Romania is accusing Israel’s Diaspora Affairs Minister Amichai Chikli of interfering in the country’s elections, after he held a publicized phone call last week with radical-right presidential candidate Calin Georgescu, who has a long record of glorifying the country’s Nazi collaborationist leaders.

Romania’s ambassador to Israel told Haaretz that Chikli’s conduct hurts his country’s close relationship with Israel, and emphasized that Romania never intervened in Israeli politics in a similar manner.

Chikli spoke last week with Georgescu, a far-right, pro-Russian politician who won 24 percent of the vote in last week’s first round of the Romanian presidential election. He is supposed to face off against liberal politician Elena Lasconi, but authorities in Romania are now investigating potential foreign intervention by Russia and other countries in the election, and therefore the first-round results may be annulled. Georgescu has expressed pro-Russian, anti-NATO positions, and is considered the preferred candidate of the Kremlin in Romania.

During his call with Chikli, the Romanian far-right leader promised to move the country’s embassy in Israel to Jerusalem, and not to respect the International Criminal Court’s arrest warrant against Prime Minister Benjamin Netanyahu.

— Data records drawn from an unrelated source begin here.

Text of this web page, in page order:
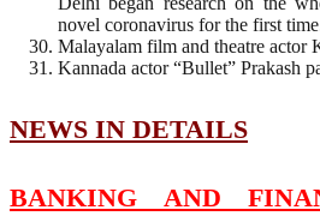
novel coronavirus for the first
Malayalam film and theatre actor
Kannada actor “Bullet” Prakash
NEWS IN DETAILS
BANKING AND
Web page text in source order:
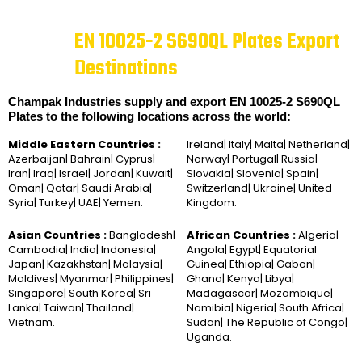
EN 10025-2 S690QL Plates Export
Destinations
Champak Industries supply and export EN 10025-2 S690QL
Plates to the following locations across the world:
Middle Eastern Countries :
Azerbaijan| Bahrain| Cyprus|
Iran| Iraq| Israel| Jordan| Kuwait|
Oman| Qatar| Saudi Arabia|
Syria| Turkey| UAE| Yemen.
Asian Countries :Bangladesh|
Cambodia| India| Indonesia|
Japan| Kazakhstan| Malaysia|
Maldives| Myanmar| Philippines|
Singapore| South Korea| Sri
Lanka| Taiwan| Thailand|
Vietnam.
Ireland| Italy| Malta| Netherland|
Norway| Portugal| Russia|
Slovakia| Slovenia| Spain|
Switzerland| Ukraine| United
Kingdom.
African Countries :Algeria|
Angola| Egypt| Equatorial
Guinea| Ethiopia| Gabon|
Ghana| Kenya| Libya|
Madagascar| Mozambique|
Namibia| Nigeria| South Africa|
Sudan| The Republic of Congo|
Uganda.
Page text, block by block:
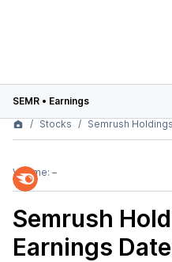
SEMR • Earnings
Stocks
Semrush Holdings
Volume: –
Semrush
Earnings
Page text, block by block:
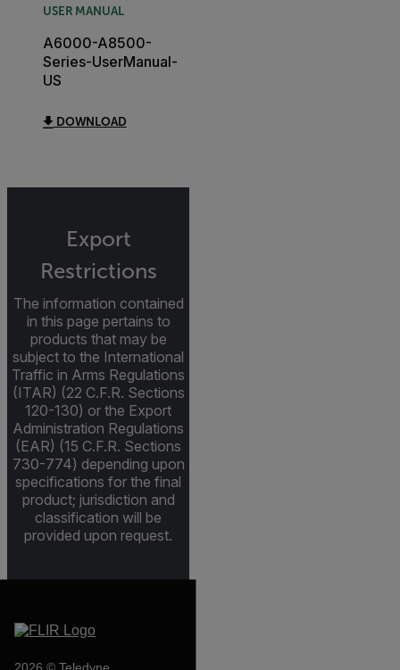
USER MANUAL
A6000-A8500-
Series-UserManual-
US
DOWNLOAD
Export
Restrictions
The information contained
in this page pertains to
products that may be
subject to the International
Traffic in Arms Regulations
(ITAR) (22 C.F.R. Sections
120-130) or the Export
Administration Regulations
(EAR) (15 C.F.R. Sections
730-774) depending upon
specifications for the final
product; jurisdiction and
classification will be
provided upon request.
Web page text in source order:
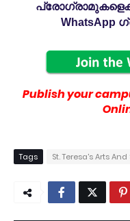
WhatsApp
Publish your
Tags St. Teresa's Arts
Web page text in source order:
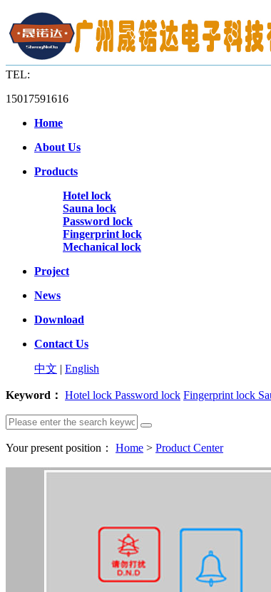
TEL:
15017591616
Home
About Us
Products
Hotel lock
Sauna lock
Password lock
Fingerprint lock
Mechanical lock
Project
News
Download
Contact Us
中文 | English
Keyword： Hotel lock Password lock Fingerprint lock
Your present position： Home > Product Center
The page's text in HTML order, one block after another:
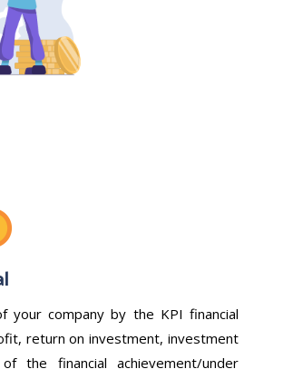
your company by the KPI financial
return on investment, investment
the financial achievement/under
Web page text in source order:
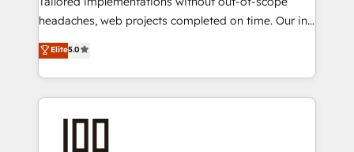
efficient processes, as well as building great
all in this together! From startup to enterprise, we’ll
make sure your HubSpot setup becomes a
headaches, web projects completed on time. Our in-
house team of certified CRM architects, experts,
developers, designers, and marketers handles all
aspects of your HubSpot. ✨ 400+ global clients ✨
100+ seamless migrations from 15+ different CRMs
✨ 100,000+ hours in HubSpot projects, 75+ full Hub
Elite5.0

The phone call was publicized by far-right media outlets in Romania and other countries, and mainstream Israeli media sites. Georgescu found the call useful because he is under criticism for his long history of praise for antisemitic Romanian leaders and organizations who took part in the mass murder of the country’s Jews.

Georgescu has praised the antisemitic Iron Guard organization, which is famous for its involvement in sadistic acts of violence and persecution against Jews, including the 1941 Bucharest pogrom in which more than 100 Jews were murdered. He has also praised [Axis] dictator Ion Antonescu, who collaborated with Nazi Germany and was responsible for the murder of hundreds of thousands of Jews during the Holocaust.

Georgescu described the Iron Guard and Antonescu as heroes and martyrs, and did so repeatedly, despite facing criticism from Jewish organizations for his words.

Romanian ambassador to Israel, Radu Ioanid, who is himself a world-renowned Holocaust historian, told Haaretz that he “learned with dismay and outrage that minister Amichai Chikli recently had a phone conversation with Calin Georgescu, a presidential candidate in Romania who openly and repeatedly praised the leader of the fascist and antisemitic Iron Guard as well as dictator Ion Antonescu, both involved in pogroms and mass murder of the Romanian Jews.”

Ioanid added that “for 31 years I was part of the senior management of the U.S. Holocaust Memorial Museum based in Washington. I find it shocking to see a minister of the government of the State of Israel be perceived as backing, in a crucial electoral moment, a Romanian political candidate who is loudly and proudly glorifying historical figures who were directly responsible for mass murder of Jews.”

He called Chikli’s actions “a direct insult to the memory of the Romanian Holocaust victims, both dead and survivors,” and also “a direct hit on all good-faith efforts at Holocaust education in Europe and building policies to fight antisemitism based on historical reality, not on conveniently whitewashed versions which serve contemporary political objectives.”

The ambassador said that he recommends Chikli “read my works on the Holocaust in Romania and the Wiesel Report, the work of an international commission chaired by the late Elie Wiesel and endorsed by Yad Vashem.”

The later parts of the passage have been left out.